# We had some success - finally



## Pointgold (Jun 6, 2007)

Congrats, Hank! That is wonderful news about Lucy (I love her registered name, BTW) and thrilling about little Oriana!


----------



## arcane (Sep 18, 2007)

Congrats Hank!!!!!!! good job girls!!!!!


----------



## SadieBodean (Mar 28, 2008)

Congrats! What exactly do you need to get a UDX?


----------



## dannyra (Aug 5, 2008)

Upon completion of the UD title, dogs may earn the Utility Dog Excellent (UDX) by receiving 10 passing scores in both Open B and Utility B at the same show.

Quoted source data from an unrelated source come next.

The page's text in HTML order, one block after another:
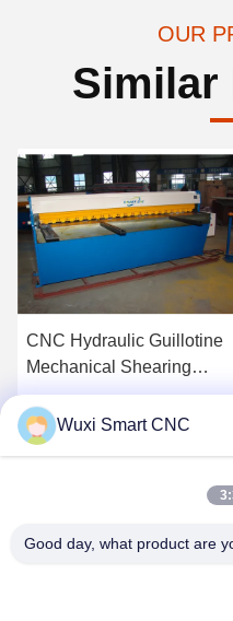
OUR
Similar
CNC Hydraulic Guillotine
Mechanical Shearing
Machine
Get Best Price
Wuxi Smart CNC
Good day, what product are
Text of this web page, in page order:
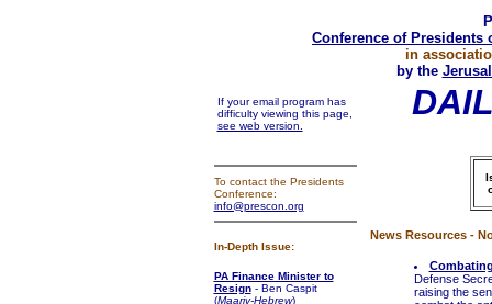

Just happened to be on the AKC site trying to learn what all the acronyms were for.


----------



## Ljilly28 (Jan 22, 2008)

Hank's girls: Woo to the Hoo! Congratulations to both. Very impressive, little Oriana. UDX is beyond my imagination- I cant believe how amazing Lucy and Keeper are.


----------



## Ash (Sep 11, 2007)

Congrats!!! Thats awesome news!


----------



## LibertyME (Jan 6, 2007)

What a thrill Hank!!!
Little Oriana is growing up so fast!!!!


----------



## HovawartMom (Aug 10, 2006)

Congrats on a job,well done!.


----------



## TheHooch (May 9, 2007)

Sounds like a successful weekend. Congrats!!!!!!


----------



## Debles (Sep 6, 2007)

WOW. How wonderful!!! Great job Girls and Hank too!


----------



## AmbikaGR (Dec 31, 2007)

SadieBodean said:


> Congrats! What exactly do you need to get a UDX?

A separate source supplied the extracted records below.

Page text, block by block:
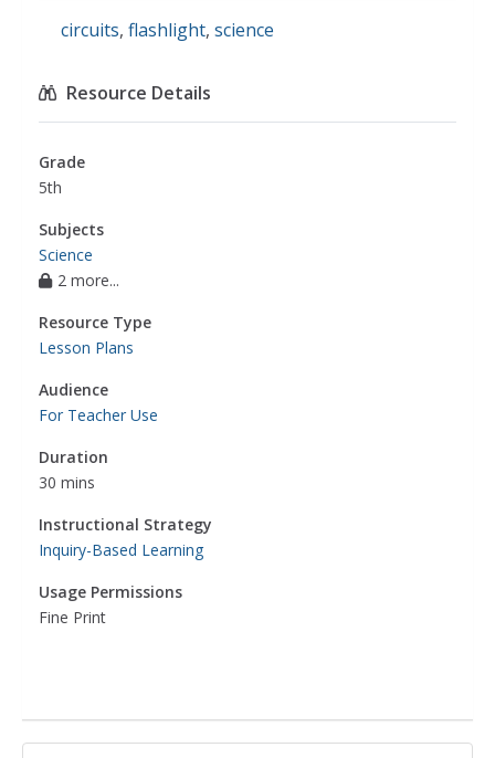
circuits, flashlight, science
Resource Details
Grade
5th
Subjects
Science
2 more...
Resource Type
Lesson Plans
Audience
For Teacher Use
Duration
30 mins
Instructional Strategy
Inquiry-Based Learning
Usage Permissions
Fine Print
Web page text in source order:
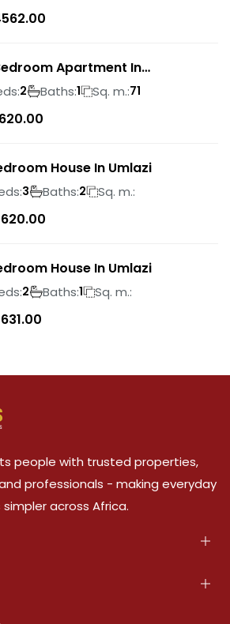
Apartment In
2 Baths:1 Sq. m.:71
House In Umlazi
3 Baths:2 Sq. m.:
House In Umlazi
2 Baths:1 Sq. m.:
people with trusted properties,
professionals - making everyday
across Africa.
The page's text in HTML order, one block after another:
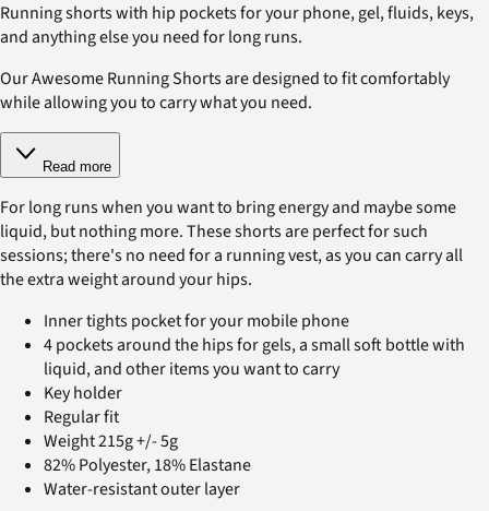
Running shorts with hip pockets for your phone, gel, fluids, keys,
and anything else you need for long runs.
Our Awesome Running Shorts are designed to fit comfortably
while allowing you to carry what you need.
Read more
For long runs when you want to bring energy and maybe some
liquid, but nothing more. These shorts are perfect for such
sessions; there's no need for a running vest, as you can carry all
the extra weight around your hips.
Inner tights pocket for your mobile phone
4 pockets around the hips for gels, a small soft bottle with
liquid, and other items you want to carry
Key holder
Regular fit
Weight 215g +/- 5g
82% Polyester, 18% Elastane
Water-resistant outer layer

My response would have been a good sense of humor and LOTS of entries but Dannyra's response below is the correct one. 



dannyra said:


> Upon completion of the UD title, dogs may earn the Utility Dog Excellent (UDX) by receiving 10 passing scores in both Open B and Utility B at the same show.
> 
> Just happened to be on the AKC site trying to learn what all the acronyms were for.


----------



## Tahnee GR (Aug 26, 2006)

Wow-congratulations, Hank! I know that those obedience titles are not easy to come by, and take a lot of work.


----------



## BeauShel (May 20, 2007)

Congrats Hank and way to go girls. Can read in your dad's post how proud he is of you both.


----------



## Gwen (Aug 9, 2007)

Congratulations!!!!! A WONDERFUL accomplishment and one that is very difficult to achieve. You must be sooooo proud. Hey, you should be proud of yourself.

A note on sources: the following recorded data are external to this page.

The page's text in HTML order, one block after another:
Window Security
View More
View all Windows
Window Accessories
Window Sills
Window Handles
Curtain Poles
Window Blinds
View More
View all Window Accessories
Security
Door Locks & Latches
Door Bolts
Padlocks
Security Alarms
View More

One doesn't realize just how much work goes into the training aspect of getting any working/obedience trial. Training doesn't end in the backyard but must be carried on in "unusual" conditions as you prep for a trial. As well, some days it can be discouraging as NOTHING goes right. But, at the end of the day, it is a real team accomplishment and a wonderful feeling to take home that leg(s)! 

(Nyg is ready for the Novice ring now but we won't enter till after my grandson is born - due Sept 10th - as I'm going to be staying with my daughter for 2 weeks. I did check to see if there were any local trials in the London, Ont area but none. So, Gravenhurst, here we come in October!!!!)

Congratulations AGAIN & AGAIN!!!!!:You_Rock_:appl::jamming::banana::banana::banana::banana::You_Rock_


----------



## MaddieMagoo (Aug 14, 2007)

That is some wonderful news Hank!! Getting the UDX is not easy, you have to be dead on that day, and not everyone has those good days...even the OTCh trainers don't!  Congrats with the little one too, she is such a cutie!! =] Good luck with your future ring times! =]


----------



## Augie's Mom (Sep 28, 2007)

Whoo Hoo! Way to go Hank and the girls!


----------



## goldengirls550 (Jun 12, 2008)

Congratulations both girls and trainer/dad! Good luck in the future with your young one as well!


----------